In its research, SCI found that test volumes were similar in North America (NA), Europe (EU) and Asia, with routine microbiology accounting for the major volume – 76% of test volume in NA, 81% in the EU and 72% in Asia. But there were major differences in the microbiological methods used for analysis of food safety tests.
Uptake of rapid methods is likely to rise around the world as methods become more affordable, easier to use and acceptable to the regulators
For routine testing, NA uses more easy-to-use ‘convenience methods’ (such as Petrifilm count plates), which account for 52% of all routine testing. The EU uses more culture-based methods (63% of routine test analysis). For pathogen testing, NA also is highly orientated towards rapid methods, with 94% of tests conducted using molecular and antibody-based methods while the EU still relies heavily on traditional or convenience culture methods for pathogen tests (61% of tests analysed). Asia relies most heavily on culture methods, for both routine and pathogen testing.
Uptake of rapid methods is likely to rise around the world, however, as methods become more affordable, easier to use and acceptable to the regulators.
Testing in the food sector focuses mainly on pathogens such as Salmonella, Listeria and Escherichia coli. In some cases it is important to distinguish between relatively harmless strains and more pathogenic versions. When dealing with Salmonella it is usually enough to detect the genus with a presence or absence test; with Listeria, it is the species L.monocytogenes that is important and with E.coli, it is the serotype or sub-variety within the species that is key.
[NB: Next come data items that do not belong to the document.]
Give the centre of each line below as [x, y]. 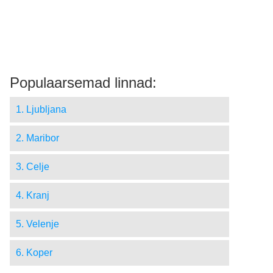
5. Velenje [37, 224]
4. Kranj [33, 196]
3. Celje [33, 167]
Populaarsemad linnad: [83, 83]
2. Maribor [37, 138]
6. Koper [34, 253]
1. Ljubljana [41, 110]
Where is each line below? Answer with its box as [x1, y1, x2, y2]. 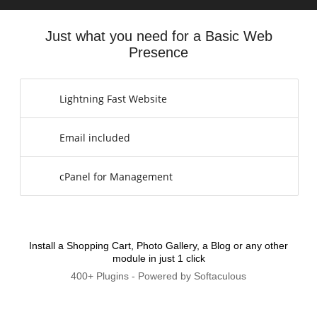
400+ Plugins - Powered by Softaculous [71, 270, 246, 282]
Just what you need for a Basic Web [45, 28, 272, 44]
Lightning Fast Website [59, 91, 167, 105]
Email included [59, 130, 130, 144]
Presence [129, 45, 188, 60]
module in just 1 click [112, 253, 205, 264]
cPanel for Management [59, 169, 173, 183]
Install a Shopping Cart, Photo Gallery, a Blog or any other [29, 240, 288, 251]
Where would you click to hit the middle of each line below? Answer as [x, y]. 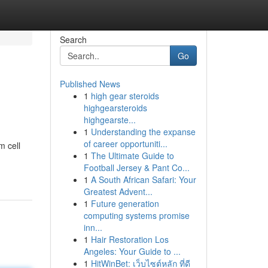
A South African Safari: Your [143, 179]
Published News [90, 84]
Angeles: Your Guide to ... [132, 251]
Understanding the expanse [143, 132]
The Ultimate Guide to [132, 156]
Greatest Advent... [118, 191]
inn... [93, 227]
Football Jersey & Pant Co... [136, 167]
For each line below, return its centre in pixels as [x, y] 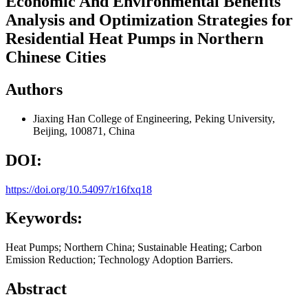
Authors [34, 89]
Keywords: [44, 218]
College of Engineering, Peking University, [181, 118]
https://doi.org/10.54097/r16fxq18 [79, 189]
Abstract [36, 289]
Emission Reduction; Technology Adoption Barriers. [119, 260]
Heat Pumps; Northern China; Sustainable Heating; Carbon [134, 247]
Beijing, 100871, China [84, 131]
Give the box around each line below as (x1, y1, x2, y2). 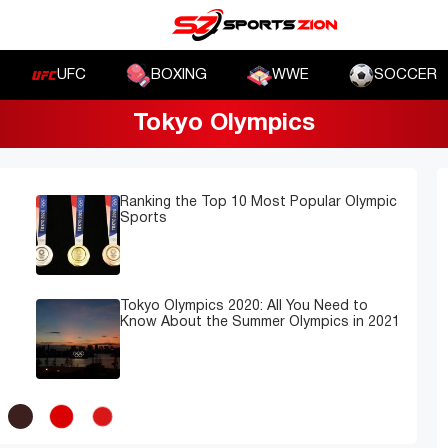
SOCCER (374, 68, 437, 82)
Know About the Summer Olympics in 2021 (119, 316, 400, 329)
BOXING (151, 68, 207, 82)
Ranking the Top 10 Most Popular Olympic (119, 196, 397, 209)
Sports (119, 212, 167, 225)
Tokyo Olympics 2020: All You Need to (119, 300, 368, 313)
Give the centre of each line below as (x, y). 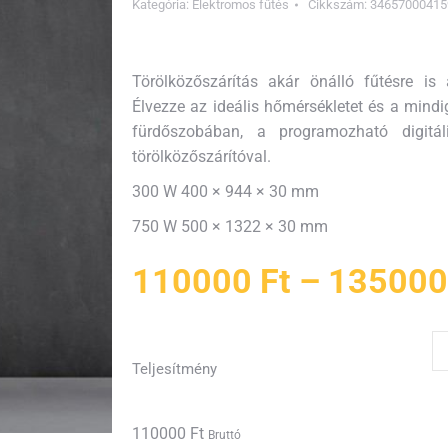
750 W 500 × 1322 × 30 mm (230, 226)
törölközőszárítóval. (201, 156)
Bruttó (224, 435)
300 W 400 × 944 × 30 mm (225, 191)
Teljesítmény (174, 369)
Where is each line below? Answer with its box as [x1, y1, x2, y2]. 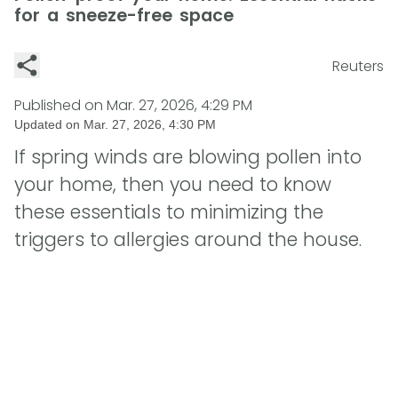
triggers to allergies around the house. [14, 227, 362, 253]
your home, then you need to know [14, 171, 331, 198]
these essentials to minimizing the [14, 199, 323, 226]
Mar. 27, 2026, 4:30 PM [84, 118, 216, 131]
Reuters [332, 56, 384, 76]
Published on [14, 95, 107, 115]
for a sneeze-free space [14, 4, 234, 28]
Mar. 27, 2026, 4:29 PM [107, 95, 252, 115]
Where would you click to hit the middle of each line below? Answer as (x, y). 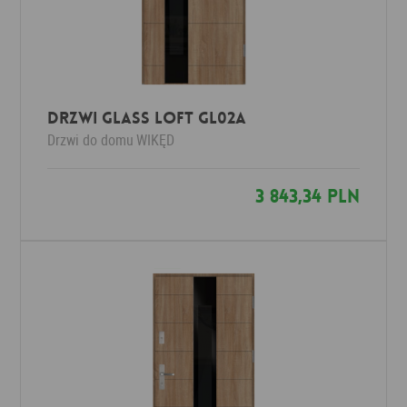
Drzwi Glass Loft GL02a (147, 118)
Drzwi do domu (91, 140)
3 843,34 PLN (307, 196)
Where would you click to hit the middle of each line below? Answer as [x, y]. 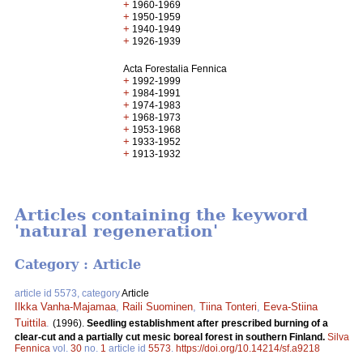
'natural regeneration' [116, 231]
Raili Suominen [158, 306]
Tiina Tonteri [228, 306]
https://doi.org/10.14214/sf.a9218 [248, 348]
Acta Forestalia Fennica [175, 69]
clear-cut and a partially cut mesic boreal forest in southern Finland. [171, 337]
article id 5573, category [68, 293]
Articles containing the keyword [161, 215]
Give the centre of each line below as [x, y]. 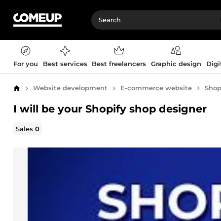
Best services [65, 64]
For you [26, 64]
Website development [70, 88]
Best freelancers [119, 64]
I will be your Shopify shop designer [110, 109]
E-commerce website [156, 88]
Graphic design [176, 64]
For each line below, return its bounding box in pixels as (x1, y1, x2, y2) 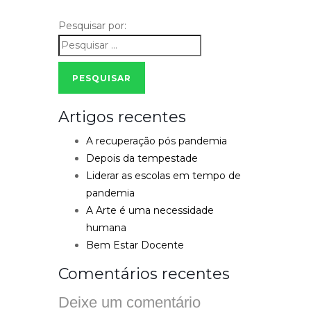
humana (86, 221, 126, 234)
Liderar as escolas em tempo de (86, 169, 241, 182)
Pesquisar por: (58, 19, 126, 32)
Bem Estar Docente (86, 239, 184, 251)
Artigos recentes (58, 108, 186, 126)
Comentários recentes (58, 264, 230, 283)
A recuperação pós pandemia (86, 135, 227, 147)
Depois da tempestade (86, 152, 198, 165)

STEC has become a key area of concern to the European food industry
Campden BRI, one of the UK’s leading food research organisations, has been working on the identification of E.coli strains. As Campden’s Microbiological Analytical Services Manager, Julie Archer, explains, most harmful strains responsible for haemorrhagic diarrhoea and Haemolytic Uraemic Syndrome are known as Shiga toxin-producing E.coli (STEC) or Verocytotoxin-producing E.coli (VTEC).
STEC were first identified as foodborne pathogens in 1982, following outbreaks associated with E.coli O157:H7. In May 2011, a novel strain of STEC, E.coli O104:H4, caused a serious outbreak of foodborne illness focused in northern Germany. It affected some 4,000 people with, for some, fatal consequences; this outbreak was associated with imported Fenugreek seeds. Since this outbreak, STEC has become a key area of concern to the European food industry.
Another high risk food for STEC contamination is raw meat, especially raw ground meat. Each year numerous reports of STEC contamination of raw meat are noted in Europe through Rapid Alert System for Food and Feed (RASFF).
EU legislation now requires the analysis of sprouted seeds for six STEC serotypes (O157, O145, O111, O103, O26 and O104:H4) prior to release onto the market. There is also new draft guidance on actions to take if foods are found to contain STEC; this guidance includes (in ready-to-eat foods and some raw meat products) recall of all of the products concerned.
Because STEC is highly pathogenic, testing labs require an enhanced level of containment to handle these organisms
Because STEC is highly pathogenic, testing labs require an enhanced level of containment to handle these organisms. There are few facilities in the UK able to undertake STEC testing, of which Campden BRI is one. As part of a member-funded research programme, the company has spent two years developing, optimising and further validating a polymerase chain reaction (PCR) method of testing for STEC types.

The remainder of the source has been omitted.